*What the task asks*
In the records below, find the line with "4. Take opportunities" and the line with "developmental stage in". Print both exactly, along with every line between them, and no other line.

(Data provided Opens)

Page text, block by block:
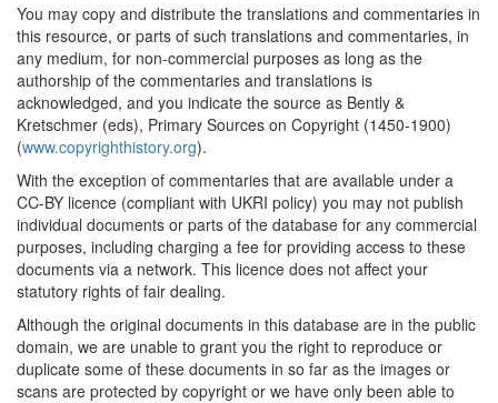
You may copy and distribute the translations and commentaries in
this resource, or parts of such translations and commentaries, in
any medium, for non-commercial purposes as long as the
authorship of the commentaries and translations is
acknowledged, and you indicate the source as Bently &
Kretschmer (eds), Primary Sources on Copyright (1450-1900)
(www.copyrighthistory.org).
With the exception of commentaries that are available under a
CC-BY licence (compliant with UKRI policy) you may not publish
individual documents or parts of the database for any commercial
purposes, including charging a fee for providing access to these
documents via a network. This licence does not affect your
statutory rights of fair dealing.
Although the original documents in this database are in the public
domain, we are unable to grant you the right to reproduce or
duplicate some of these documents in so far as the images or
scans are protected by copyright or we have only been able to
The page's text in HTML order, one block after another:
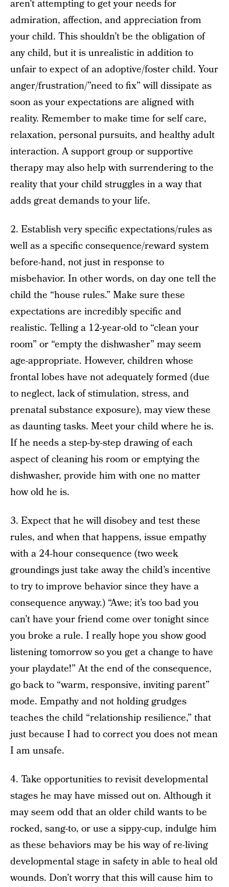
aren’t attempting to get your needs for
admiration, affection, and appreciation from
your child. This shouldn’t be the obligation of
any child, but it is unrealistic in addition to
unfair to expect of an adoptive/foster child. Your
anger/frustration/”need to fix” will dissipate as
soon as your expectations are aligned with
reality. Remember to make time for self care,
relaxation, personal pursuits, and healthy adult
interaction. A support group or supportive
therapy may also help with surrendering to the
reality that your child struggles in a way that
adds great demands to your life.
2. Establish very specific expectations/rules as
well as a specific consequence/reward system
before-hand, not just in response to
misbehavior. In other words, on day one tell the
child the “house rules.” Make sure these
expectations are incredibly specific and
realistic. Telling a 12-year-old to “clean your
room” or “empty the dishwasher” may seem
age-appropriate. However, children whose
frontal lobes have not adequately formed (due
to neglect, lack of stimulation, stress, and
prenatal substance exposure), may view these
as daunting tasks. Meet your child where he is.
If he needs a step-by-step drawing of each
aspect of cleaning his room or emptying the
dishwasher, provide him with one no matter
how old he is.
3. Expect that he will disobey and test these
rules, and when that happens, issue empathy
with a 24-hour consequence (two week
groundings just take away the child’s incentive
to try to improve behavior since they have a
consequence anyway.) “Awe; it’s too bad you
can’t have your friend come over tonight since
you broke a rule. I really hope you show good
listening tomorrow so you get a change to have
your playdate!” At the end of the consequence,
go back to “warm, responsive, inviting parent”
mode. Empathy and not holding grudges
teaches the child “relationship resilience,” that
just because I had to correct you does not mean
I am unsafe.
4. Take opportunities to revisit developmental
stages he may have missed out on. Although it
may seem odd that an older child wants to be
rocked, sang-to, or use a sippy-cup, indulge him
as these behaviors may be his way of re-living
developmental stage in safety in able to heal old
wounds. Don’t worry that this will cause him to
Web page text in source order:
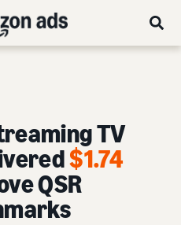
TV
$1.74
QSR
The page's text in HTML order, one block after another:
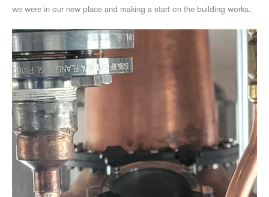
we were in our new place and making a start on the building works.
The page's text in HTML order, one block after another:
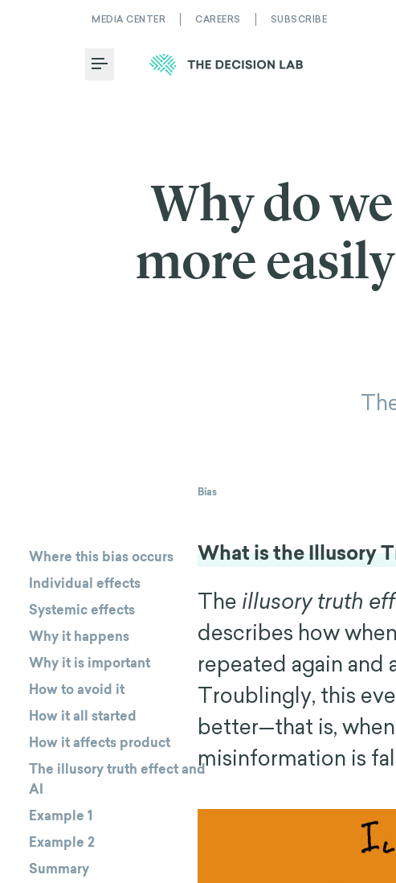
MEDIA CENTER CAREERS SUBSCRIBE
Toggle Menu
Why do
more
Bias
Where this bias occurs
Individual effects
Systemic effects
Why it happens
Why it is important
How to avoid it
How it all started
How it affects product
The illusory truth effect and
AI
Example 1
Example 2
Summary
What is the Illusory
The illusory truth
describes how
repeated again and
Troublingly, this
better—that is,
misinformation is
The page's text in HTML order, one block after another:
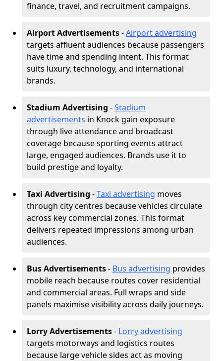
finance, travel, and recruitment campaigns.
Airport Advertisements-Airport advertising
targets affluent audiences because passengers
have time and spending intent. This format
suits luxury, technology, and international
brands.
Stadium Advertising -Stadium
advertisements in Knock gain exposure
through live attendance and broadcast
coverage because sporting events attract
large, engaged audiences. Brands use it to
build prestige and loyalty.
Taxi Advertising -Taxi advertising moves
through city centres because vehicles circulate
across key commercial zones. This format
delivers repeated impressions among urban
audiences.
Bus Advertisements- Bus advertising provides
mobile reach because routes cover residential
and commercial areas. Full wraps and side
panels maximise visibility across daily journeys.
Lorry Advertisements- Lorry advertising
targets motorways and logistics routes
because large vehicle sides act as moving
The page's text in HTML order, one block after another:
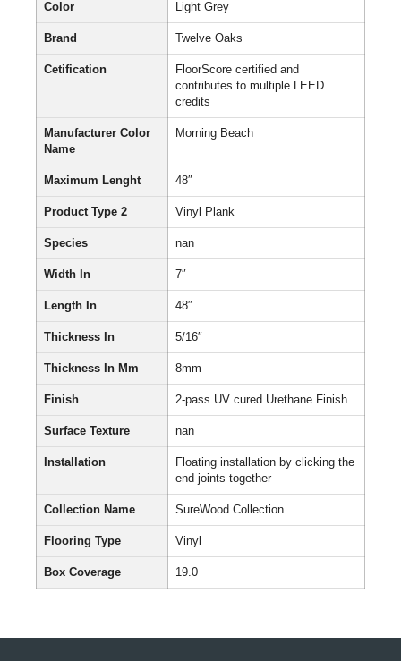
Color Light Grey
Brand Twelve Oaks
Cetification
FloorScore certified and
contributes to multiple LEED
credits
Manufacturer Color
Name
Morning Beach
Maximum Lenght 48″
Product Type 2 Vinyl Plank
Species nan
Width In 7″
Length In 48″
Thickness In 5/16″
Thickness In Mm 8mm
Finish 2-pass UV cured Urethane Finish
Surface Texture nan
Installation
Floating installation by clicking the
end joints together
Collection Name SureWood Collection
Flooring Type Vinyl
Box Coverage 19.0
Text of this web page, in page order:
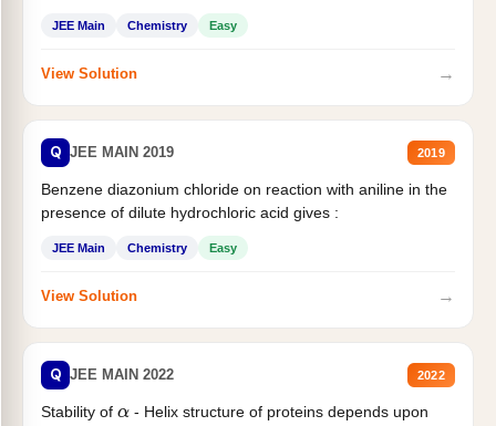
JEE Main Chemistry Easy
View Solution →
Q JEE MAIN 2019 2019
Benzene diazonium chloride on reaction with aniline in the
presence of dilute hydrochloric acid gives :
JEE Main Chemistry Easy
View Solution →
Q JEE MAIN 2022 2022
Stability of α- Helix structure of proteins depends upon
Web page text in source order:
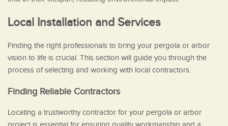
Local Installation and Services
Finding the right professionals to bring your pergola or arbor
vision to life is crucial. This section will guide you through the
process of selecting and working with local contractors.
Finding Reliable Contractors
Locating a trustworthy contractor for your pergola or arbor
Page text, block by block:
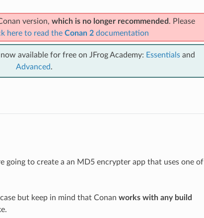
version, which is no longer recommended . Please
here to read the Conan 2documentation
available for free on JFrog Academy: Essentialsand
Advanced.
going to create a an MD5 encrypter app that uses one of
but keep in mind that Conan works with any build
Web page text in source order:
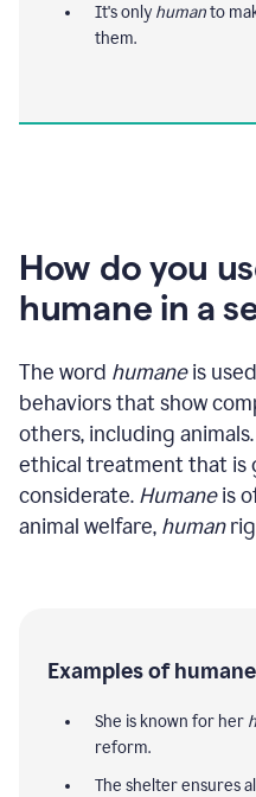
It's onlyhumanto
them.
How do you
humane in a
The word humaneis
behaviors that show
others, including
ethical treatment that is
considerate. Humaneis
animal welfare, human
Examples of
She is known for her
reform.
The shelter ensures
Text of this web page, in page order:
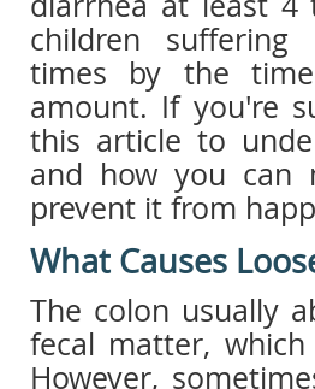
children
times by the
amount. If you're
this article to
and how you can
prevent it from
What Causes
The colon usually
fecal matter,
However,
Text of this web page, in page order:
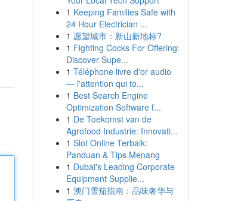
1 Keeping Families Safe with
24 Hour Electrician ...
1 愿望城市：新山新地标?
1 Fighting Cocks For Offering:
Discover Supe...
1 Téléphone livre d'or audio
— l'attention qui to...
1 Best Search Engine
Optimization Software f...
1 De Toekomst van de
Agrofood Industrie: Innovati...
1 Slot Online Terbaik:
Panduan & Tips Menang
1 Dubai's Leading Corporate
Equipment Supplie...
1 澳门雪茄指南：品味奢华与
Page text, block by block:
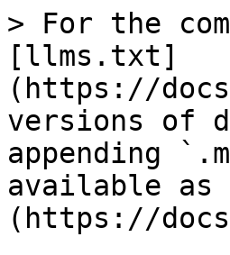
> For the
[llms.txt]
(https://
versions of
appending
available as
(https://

(Data provided Closes)

*Result for this exercise*
4. Take opportunities to revisit developmental
stages he may have missed out on. Although it
may seem odd that an older child wants to be
rocked, sang-to, or use a sippy-cup, indulge him
as these behaviors may be his way of re-living
developmental stage in safety in able to heal old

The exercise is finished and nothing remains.